QUESTION 3 Applications 3.1 Express the following as single trigonometry ratio: 3.1.1 \( \cos 2 x \cdot \cos 3 x-\sin 2 x \cdot \sin 3 x \) \( \qquad \) 3.1.2 \( \sin 2 x \cdot \cos x+\cos 2 x \cdot \sin x \) (2) 3.2 Determine the values of the following without using a calculator. \( 3.2 .1 \sin 85^{\circ} \cdot \cos 25^{\circ}-\cos 85^{\circ} \cdot \sin 25^{\circ} \) (3) \( \qquad \) \( \qquad \) \( 3.2 .2 \cos 160^{\circ} \cdot \cos 10^{\circ}+\sin 160^{\circ} \cdot \sin 10^{\circ} \) (4) \( \qquad \) \( \qquad \) \( \qquad \) \( \qquad \) [11]

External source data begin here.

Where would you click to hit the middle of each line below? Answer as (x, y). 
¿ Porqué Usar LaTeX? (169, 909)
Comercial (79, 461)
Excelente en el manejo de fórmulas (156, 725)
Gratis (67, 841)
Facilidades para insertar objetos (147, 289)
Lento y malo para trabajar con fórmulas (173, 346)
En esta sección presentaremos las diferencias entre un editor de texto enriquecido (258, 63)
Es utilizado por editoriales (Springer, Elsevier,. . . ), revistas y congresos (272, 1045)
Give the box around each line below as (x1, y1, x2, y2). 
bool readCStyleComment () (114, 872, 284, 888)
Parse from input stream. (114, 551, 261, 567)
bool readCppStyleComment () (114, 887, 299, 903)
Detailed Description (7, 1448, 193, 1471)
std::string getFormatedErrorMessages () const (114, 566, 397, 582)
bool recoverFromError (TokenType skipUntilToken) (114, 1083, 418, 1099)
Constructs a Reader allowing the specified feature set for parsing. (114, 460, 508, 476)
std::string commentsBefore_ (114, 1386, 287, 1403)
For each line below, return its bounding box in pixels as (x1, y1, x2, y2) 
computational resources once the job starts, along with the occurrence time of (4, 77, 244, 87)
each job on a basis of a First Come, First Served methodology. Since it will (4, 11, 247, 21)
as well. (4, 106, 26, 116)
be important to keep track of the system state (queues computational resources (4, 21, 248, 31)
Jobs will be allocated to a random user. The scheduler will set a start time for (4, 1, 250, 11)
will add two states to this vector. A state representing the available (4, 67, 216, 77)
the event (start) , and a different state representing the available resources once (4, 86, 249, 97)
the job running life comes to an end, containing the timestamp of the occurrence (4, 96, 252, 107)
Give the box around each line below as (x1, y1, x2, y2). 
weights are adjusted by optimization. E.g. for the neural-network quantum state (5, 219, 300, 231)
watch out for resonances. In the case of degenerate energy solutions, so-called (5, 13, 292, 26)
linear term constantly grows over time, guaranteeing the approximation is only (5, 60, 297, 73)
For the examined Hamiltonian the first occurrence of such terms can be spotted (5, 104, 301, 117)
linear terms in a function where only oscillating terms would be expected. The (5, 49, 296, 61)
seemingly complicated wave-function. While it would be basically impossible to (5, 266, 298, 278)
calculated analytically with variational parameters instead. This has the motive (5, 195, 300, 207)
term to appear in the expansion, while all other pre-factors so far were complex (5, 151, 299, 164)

### 3.1 Express as a single trigonometry ratio #### 3.1.1 We have \[ \cos 2x \cdot \cos 3x - \sin 2x \cdot \sin 3x. \] Using the cosine addition formula \[ \cos(A+B) = \cos A \cos B - \sin A \sin B, \] set \( A = 2x \) and \( B = 3x \). Thus, the expression becomes \[ \cos(2x+3x) = \cos 5x. \] #### 3.1.2 We are given \[ \sin 2x \cdot \cos x + \cos 2x \cdot \sin x. \] Using the sine addition formula \[ \sin(A+B) = \sin A \cos B + \cos A \sin B, \] with \( A = 2x \) and \( B = x \), we have \[ \sin(2x+x) = \sin 3x. \] --- ### 3.2 Determine the values without using a calculator #### 3.2.1 The expression is \[ \sin 85^\circ \cdot \cos 25^\circ - \cos 85^\circ \cdot \sin 25^\circ. \] Recognizing the sine difference formula \[ \sin(A-B) = \sin A \cos B - \cos A \sin B, \] set \( A = 85^\circ \) and \( B = 25^\circ \) so that it becomes \[ \sin(85^\circ - 25^\circ) = \sin 60^\circ. \] Since \[ \sin 60^\circ = \frac{\sqrt{3}}{2}, \] the value is \[ \frac{\sqrt{3}}{2}. \] #### 3.2.2 We are given \[ \cos 160^\circ \cdot \cos 10^\circ + \sin 160^\circ \cdot \sin 10^\circ. \] Using the cosine difference formula \[ \cos(A-B) = \cos A \cos B + \sin A \sin B, \] with \( A = 160^\circ \) and \( B = 10^\circ \), we obtain \[ \cos(160^\circ - 10^\circ) = \cos 150^\circ. \] Since \[ \cos 150^\circ = -\cos 30^\circ = -\frac{\sqrt{3}}{2}, \] the value is \[ -\frac{\sqrt{3}}{2}. \]